→ PROBLEM STATEMENT:
Within the entries below, count the lines that hold the string "Privacy" and give only that number.

(Stored items)
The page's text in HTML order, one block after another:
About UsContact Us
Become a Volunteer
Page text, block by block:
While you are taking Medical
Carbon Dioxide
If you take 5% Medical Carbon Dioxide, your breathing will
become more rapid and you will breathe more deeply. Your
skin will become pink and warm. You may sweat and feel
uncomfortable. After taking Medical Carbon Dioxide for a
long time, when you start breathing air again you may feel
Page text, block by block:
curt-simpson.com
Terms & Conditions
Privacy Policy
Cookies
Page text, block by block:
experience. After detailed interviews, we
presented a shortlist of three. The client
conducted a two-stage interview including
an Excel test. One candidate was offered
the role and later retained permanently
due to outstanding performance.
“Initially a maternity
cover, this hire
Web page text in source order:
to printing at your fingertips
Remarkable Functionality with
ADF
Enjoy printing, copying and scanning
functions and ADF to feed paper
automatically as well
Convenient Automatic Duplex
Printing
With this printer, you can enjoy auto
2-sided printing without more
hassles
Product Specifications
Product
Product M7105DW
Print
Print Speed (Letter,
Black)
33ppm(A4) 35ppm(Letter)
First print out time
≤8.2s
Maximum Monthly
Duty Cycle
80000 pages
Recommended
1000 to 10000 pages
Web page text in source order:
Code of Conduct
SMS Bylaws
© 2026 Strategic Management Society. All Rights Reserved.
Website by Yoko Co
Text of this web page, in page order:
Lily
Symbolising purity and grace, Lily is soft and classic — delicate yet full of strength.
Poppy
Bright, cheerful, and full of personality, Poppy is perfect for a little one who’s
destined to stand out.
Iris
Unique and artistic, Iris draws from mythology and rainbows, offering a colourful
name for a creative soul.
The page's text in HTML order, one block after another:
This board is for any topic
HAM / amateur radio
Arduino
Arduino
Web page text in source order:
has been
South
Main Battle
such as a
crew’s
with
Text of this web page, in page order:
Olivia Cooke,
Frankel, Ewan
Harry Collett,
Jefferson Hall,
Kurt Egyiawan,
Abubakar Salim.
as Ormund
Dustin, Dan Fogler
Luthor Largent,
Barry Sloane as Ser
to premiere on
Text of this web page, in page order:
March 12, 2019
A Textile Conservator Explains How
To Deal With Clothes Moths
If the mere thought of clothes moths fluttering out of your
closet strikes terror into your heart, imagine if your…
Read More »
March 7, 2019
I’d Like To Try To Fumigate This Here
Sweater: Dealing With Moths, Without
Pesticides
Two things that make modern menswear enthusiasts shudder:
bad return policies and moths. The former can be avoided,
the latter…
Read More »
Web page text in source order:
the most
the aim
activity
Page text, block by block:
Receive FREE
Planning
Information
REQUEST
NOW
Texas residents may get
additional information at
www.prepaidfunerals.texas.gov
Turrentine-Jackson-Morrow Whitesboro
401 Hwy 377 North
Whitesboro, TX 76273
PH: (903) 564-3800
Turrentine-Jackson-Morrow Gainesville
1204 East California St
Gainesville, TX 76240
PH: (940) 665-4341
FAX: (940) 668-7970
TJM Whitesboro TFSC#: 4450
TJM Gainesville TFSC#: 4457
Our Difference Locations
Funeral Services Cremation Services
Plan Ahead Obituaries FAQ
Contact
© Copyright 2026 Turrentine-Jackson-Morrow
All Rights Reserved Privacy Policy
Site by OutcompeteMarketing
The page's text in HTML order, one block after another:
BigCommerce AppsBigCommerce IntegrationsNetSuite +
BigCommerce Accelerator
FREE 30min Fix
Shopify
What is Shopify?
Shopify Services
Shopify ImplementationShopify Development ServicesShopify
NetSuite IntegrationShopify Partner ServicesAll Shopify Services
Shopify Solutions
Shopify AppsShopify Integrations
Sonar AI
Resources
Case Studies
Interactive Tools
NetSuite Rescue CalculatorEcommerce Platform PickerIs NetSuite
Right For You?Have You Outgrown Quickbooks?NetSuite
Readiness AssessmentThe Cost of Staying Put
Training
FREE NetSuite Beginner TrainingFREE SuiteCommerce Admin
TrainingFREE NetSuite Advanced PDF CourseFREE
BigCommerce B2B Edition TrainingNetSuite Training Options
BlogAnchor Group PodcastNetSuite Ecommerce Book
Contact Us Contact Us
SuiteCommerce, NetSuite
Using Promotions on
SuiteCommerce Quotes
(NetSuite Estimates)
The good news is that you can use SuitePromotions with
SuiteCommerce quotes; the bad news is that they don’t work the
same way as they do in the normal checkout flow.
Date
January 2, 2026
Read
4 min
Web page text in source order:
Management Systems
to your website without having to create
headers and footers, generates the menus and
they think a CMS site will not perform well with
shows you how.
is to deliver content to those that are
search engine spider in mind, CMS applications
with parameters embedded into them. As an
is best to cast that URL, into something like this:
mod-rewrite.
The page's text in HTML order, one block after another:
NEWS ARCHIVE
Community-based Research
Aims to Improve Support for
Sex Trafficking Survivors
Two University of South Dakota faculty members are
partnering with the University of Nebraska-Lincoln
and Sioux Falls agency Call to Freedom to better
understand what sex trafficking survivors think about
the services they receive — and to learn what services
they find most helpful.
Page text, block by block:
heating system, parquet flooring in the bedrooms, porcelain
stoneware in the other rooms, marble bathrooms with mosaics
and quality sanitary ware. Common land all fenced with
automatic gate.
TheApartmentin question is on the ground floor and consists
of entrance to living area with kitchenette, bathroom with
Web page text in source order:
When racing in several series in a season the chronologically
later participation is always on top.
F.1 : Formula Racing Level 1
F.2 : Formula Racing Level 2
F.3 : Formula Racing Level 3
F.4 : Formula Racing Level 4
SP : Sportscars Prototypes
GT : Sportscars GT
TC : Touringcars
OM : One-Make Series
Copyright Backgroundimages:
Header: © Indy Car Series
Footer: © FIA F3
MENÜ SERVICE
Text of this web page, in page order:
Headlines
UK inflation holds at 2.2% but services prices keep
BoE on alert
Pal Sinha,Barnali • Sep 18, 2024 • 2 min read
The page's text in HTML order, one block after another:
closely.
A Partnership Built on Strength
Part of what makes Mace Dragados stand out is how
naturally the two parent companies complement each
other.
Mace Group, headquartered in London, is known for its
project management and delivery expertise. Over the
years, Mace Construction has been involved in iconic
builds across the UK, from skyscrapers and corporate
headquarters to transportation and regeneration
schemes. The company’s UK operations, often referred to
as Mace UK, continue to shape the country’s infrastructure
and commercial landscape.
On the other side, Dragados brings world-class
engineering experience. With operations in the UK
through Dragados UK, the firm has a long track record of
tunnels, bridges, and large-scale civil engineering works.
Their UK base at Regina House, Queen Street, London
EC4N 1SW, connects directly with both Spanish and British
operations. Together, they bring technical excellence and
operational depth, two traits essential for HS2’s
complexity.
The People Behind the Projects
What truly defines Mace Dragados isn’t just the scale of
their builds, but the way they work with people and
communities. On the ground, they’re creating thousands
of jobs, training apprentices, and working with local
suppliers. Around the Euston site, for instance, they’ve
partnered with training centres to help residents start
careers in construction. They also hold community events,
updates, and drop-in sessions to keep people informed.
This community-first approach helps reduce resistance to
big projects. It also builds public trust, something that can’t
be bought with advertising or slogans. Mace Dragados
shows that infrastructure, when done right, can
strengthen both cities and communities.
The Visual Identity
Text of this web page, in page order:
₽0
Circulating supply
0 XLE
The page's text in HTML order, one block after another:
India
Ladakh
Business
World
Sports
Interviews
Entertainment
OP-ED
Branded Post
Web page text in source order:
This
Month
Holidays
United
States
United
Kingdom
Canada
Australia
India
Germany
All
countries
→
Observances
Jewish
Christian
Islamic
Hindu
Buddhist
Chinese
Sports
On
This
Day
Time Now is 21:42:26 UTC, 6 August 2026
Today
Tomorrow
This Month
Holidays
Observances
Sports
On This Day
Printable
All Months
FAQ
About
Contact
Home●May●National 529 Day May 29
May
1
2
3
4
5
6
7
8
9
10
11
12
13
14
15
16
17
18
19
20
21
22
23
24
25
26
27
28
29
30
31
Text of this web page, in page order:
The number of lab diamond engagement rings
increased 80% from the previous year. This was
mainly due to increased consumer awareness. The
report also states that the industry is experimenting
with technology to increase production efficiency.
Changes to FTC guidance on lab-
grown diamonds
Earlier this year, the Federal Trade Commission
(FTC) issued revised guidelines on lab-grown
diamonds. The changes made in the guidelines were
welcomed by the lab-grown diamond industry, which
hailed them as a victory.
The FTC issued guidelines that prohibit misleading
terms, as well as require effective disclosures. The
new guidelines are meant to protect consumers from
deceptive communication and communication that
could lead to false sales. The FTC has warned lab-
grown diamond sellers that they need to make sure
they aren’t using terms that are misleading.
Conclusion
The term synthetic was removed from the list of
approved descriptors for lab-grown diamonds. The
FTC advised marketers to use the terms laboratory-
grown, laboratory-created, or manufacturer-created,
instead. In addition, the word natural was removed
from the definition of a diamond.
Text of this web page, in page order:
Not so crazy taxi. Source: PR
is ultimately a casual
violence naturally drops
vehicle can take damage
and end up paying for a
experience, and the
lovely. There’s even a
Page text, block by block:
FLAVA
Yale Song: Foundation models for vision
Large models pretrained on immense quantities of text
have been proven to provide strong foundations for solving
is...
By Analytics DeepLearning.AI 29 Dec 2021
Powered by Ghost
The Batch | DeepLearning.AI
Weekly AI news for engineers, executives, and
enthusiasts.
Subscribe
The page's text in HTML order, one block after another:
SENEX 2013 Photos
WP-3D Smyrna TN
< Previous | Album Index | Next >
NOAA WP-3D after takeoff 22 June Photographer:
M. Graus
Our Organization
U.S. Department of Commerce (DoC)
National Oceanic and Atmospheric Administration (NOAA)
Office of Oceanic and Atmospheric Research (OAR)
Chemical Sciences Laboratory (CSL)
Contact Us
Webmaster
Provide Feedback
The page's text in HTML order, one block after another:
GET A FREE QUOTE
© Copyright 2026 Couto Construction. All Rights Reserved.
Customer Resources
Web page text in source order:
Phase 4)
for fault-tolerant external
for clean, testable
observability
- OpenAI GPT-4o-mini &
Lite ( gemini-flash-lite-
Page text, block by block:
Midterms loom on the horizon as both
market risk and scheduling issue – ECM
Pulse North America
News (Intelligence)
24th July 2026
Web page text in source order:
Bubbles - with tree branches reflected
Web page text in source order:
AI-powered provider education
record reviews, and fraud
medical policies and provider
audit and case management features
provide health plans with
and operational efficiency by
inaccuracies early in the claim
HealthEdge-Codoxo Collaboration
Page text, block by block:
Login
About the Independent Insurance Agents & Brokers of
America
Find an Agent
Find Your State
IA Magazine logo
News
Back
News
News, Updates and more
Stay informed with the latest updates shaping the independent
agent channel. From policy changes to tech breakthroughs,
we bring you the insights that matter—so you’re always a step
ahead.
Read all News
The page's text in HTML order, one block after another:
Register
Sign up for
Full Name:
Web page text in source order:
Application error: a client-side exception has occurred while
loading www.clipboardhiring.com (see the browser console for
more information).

→ YOUR RESPONSE:
2